Edgaras: I’m Edgaras. I’m working in the Adform. For anyone that doesn't know, Adform is one of the leading advertising technology companies in the world, and provides the software used by buyers and sellers to automate digital advertising. And, probably one of the most interesting parts of our solution stack is demand-side platform that has real-time bidding. And, what it means is that when that page is loading for some kind of internet users, behind the curtain, there's actually a bidding process that takes place for the placeholders to show ads. So, basically, you're doing low latency stuff. And, in Adform, I'm a lead systems engineer for the cloud services team. Our team consists of eight people, and we are providing private cloud storage, load balancing, CDN, service discovery and Kubernetes platforms for our developers that are in [00:01:36 unintelligible] production services.  So, to better understand the scale that our team is working on, first of all, you can see that we are not using public cloud and we have our own private cloud that has six regions, more than 1500 physical servers, and there are more than 4000 [00:01:55 unintelligible]. And, for Kubernetes, we have seven clusters, more than 50 physical machines and around 300 constantly running [00:02:05 pods].  So, we can say that we prefer bigger clusters with bigger resources sharing pools. And you asked, how do I spend my daily work, right?
Emily: Yeah. So, when you get into the office or—right now you're not going into the office—get into your table or your [laughs] home office, what are the first couple things that you do, or…
Edgaras: Yeah, so, when I arrive at work, or, like, at these times, just get off the showers straight into work desk, [laughs] actually, I'm most productive in the mornings and evenings. So, in the mornings, when I go to my work desk, I try to do as much as I can.
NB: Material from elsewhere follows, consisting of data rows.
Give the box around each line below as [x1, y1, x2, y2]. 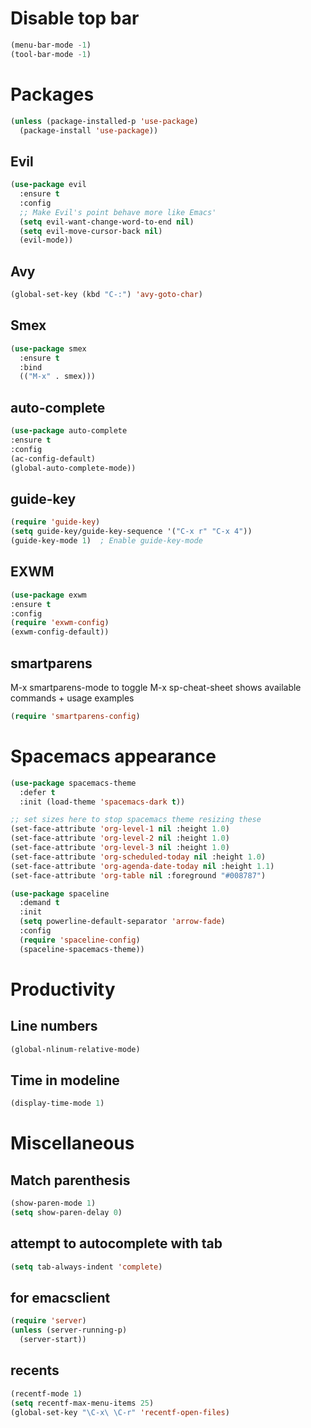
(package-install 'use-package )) [19, 125, 159, 136]
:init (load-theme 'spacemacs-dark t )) [19, 797, 186, 807]
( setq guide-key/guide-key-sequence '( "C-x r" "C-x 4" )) [10, 527, 253, 537]
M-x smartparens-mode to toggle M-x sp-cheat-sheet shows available [10, 681, 302, 693]
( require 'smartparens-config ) [10, 711, 141, 721]
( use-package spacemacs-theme [10, 778, 137, 788]
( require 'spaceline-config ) [19, 935, 141, 945]
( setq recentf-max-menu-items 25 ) [10, 1398, 155, 1408]
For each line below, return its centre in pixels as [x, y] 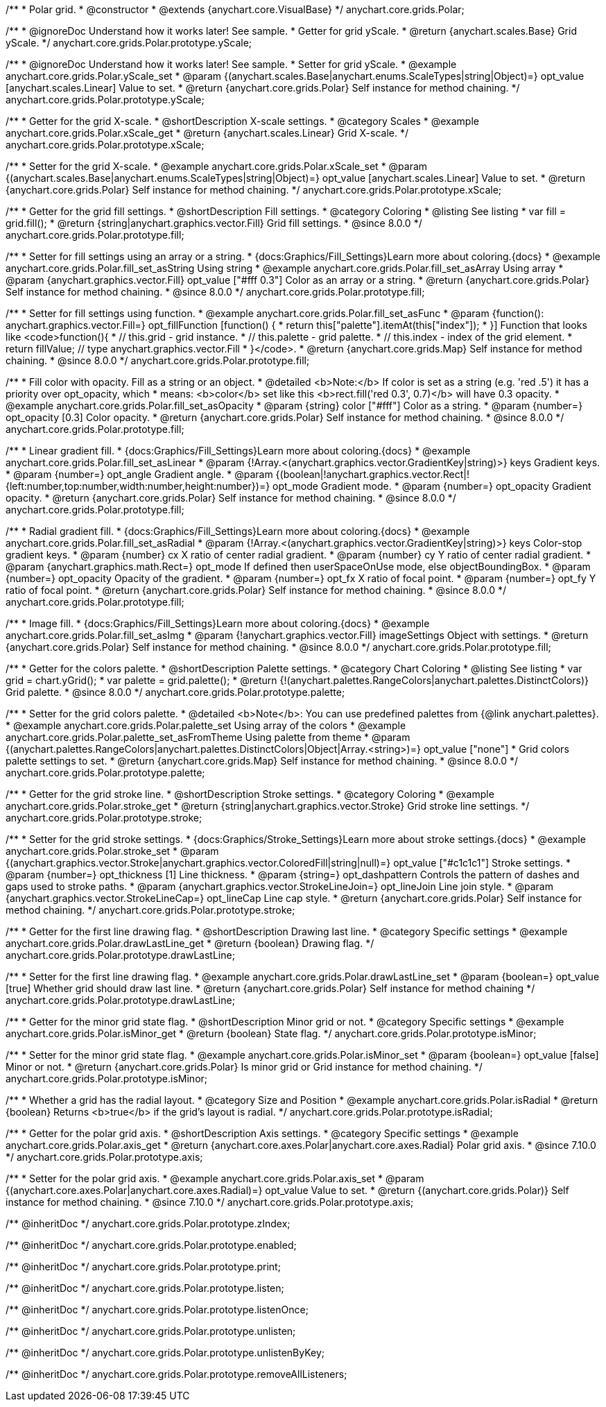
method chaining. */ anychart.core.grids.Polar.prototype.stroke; [150, 910]
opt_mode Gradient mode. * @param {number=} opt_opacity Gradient [432, 486]
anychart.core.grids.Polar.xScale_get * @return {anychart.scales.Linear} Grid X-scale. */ [207, 133]
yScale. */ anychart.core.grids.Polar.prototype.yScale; [129, 43]
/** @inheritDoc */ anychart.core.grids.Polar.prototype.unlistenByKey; [165, 1353]
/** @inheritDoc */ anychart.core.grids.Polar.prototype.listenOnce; [157, 1310]
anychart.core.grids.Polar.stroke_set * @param [112, 851]
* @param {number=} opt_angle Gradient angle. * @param [139, 474]
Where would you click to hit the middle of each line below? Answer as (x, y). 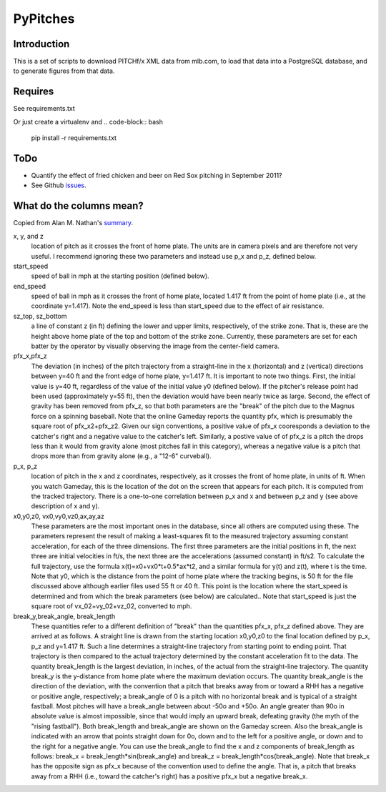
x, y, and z (29, 236)
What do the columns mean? (78, 206)
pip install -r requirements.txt (74, 138)
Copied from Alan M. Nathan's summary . (73, 223)
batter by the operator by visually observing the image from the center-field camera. (155, 346)
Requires (34, 92)
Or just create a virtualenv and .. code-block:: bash (88, 122)
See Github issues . (59, 185)
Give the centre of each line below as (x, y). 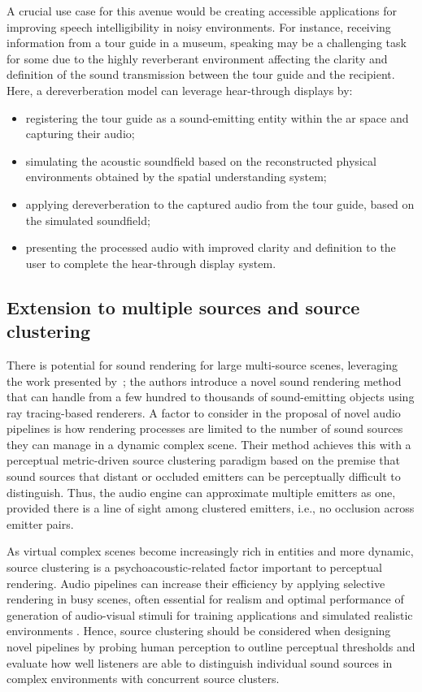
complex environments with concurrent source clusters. (143, 679)
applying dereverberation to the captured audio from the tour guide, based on (220, 203)
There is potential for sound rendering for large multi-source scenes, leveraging (202, 364)
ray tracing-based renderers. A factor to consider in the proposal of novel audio (204, 412)
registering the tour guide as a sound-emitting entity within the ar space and (217, 117)
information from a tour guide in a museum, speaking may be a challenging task (207, 43)
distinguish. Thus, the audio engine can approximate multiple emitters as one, (201, 492)
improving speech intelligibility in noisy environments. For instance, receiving (199, 26)

My sprint plan tasks, and then I scroll through the Slacks, emails, and the tickets assigned to me because we have a development team in another region. So, instantly in the mornings, we have some kinds of support tasks that we need to do.
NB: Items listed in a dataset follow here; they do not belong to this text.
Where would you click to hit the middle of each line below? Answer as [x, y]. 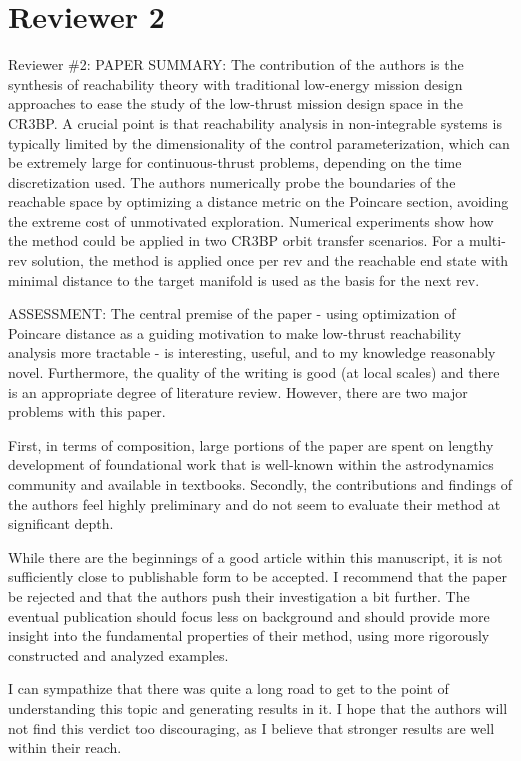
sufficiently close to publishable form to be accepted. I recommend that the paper [257, 576]
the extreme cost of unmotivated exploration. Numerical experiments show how [251, 220]
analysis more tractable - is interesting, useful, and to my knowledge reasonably [252, 352]
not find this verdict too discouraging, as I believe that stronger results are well [251, 727]
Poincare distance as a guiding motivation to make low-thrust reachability [235, 332]
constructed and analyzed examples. [118, 654]
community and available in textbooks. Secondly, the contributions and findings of [260, 484]
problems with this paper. [87, 411]
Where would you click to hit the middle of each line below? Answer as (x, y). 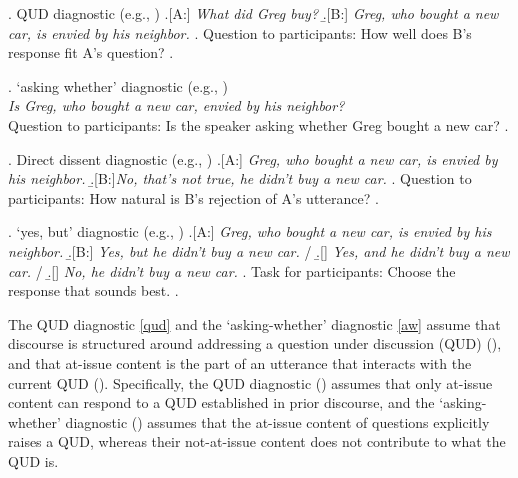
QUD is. (33, 460)
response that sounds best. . (93, 290)
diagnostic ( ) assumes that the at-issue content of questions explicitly (277, 421)
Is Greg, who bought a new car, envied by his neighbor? (176, 105)
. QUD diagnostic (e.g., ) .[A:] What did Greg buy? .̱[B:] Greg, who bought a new (253, 13)
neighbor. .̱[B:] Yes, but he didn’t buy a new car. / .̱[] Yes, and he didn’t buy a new (259, 250)
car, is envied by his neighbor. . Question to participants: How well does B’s (240, 32)
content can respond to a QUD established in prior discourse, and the (221, 402)
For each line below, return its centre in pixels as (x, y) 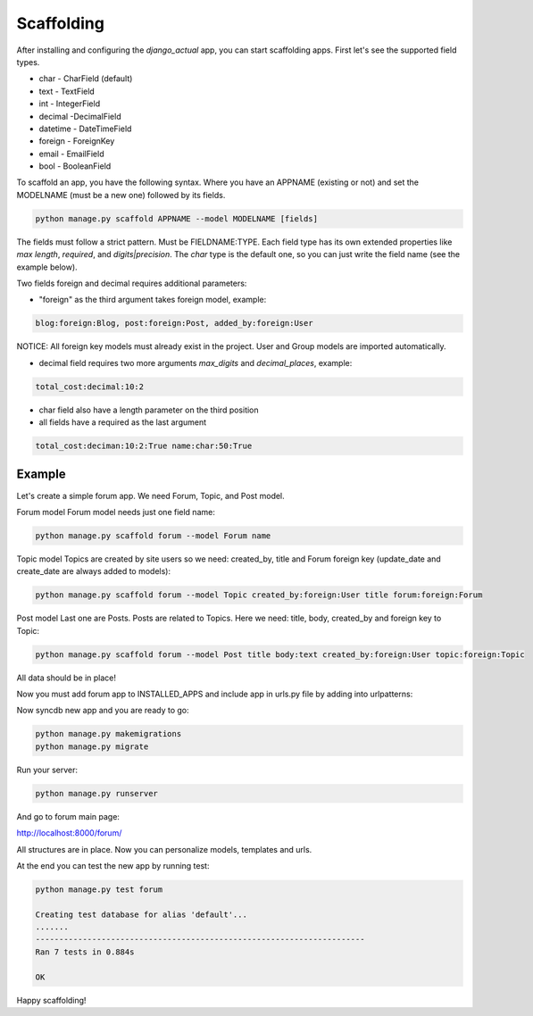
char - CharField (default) (86, 79)
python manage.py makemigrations (108, 734)
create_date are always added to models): (94, 571)
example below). (47, 267)
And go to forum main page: (68, 816)
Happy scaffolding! (51, 1000)
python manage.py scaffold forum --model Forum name (153, 535)
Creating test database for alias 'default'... (141, 914)
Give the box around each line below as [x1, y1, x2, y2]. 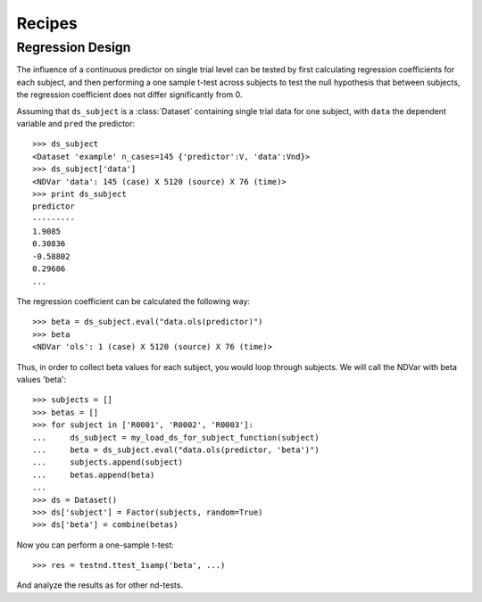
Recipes [16, 13, 78, 33]
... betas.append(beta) [32, 469, 155, 480]
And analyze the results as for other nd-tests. [16, 580, 183, 590]
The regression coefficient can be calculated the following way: [16, 296, 250, 307]
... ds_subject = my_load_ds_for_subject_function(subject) [32, 433, 320, 442]
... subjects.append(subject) [32, 458, 183, 467]
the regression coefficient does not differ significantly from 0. [16, 89, 243, 100]
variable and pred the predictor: [16, 118, 136, 128]

Emily: Let's go ahead and talk about what this is all about, the business of cloud native, and tell me a little bit about why Adform decided to move to a cloud native architecture. Why did you decide to use Kubernetes, for example?
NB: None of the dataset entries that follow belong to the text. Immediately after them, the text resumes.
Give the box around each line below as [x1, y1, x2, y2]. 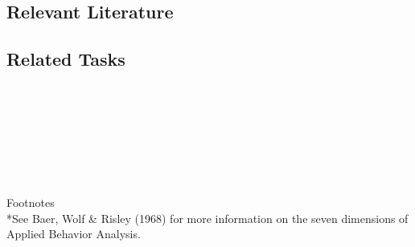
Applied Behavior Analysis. [6, 225, 141, 242]
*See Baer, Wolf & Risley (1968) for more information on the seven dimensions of [6, 209, 409, 226]
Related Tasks [6, 47, 125, 71]
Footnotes [6, 194, 55, 211]
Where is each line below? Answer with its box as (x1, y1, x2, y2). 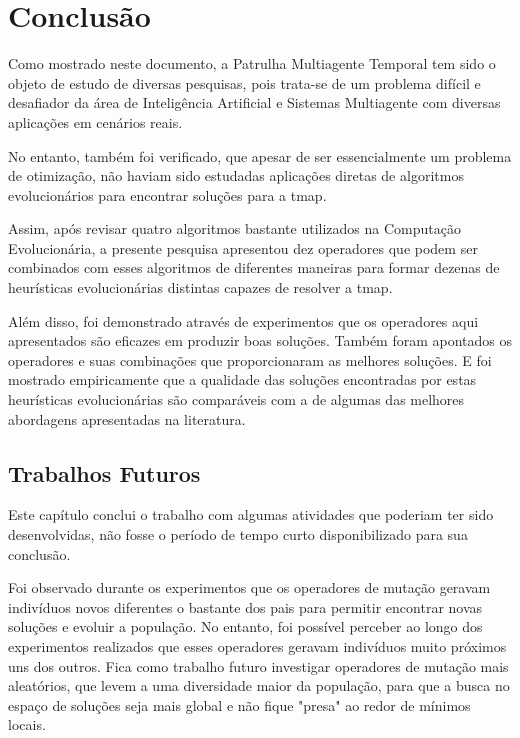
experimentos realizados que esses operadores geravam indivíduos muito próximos (8, 635, 507, 656)
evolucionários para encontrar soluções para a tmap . (8, 184, 327, 205)
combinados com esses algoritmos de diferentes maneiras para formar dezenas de (8, 257, 500, 278)
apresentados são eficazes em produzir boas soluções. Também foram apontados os (8, 330, 513, 351)
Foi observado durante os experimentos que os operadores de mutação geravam (8, 577, 491, 598)
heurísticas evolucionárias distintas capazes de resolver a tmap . (8, 277, 393, 298)
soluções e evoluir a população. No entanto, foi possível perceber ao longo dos (8, 616, 483, 637)
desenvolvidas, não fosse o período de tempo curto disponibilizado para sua (8, 524, 468, 545)

Edgaras: I'd say, actually, there were two parts. At first, we moved from traditional and, let's say, old-fashioned monitoring solutions to Prometheus, and its integration with service discovery solved lots of operational time for constantly managing and configuring monitoring and alerting for our, quite often, changing infrastructure. And the second part is the adoption of Kubernetes and all of the together coming parts like continuous integration and delivery. So, why we moved to this kind of architecture? It was because the biggest pain points for developers were to maintain actually their virtual machines. And rolling out new software releases in an old-fashioned way, took just lots of time for new software releases to reach production. So, we were looking at the new solutions that were available in the market, and Kubernetes was actually one of them. So, after successful proof of concept, we have selected it as our main application scheduler and orchestration tool.
Emily: What would you say was, like, the business value that you were hoping to get out of Kubernetes, out have the ability to release software faster, for example?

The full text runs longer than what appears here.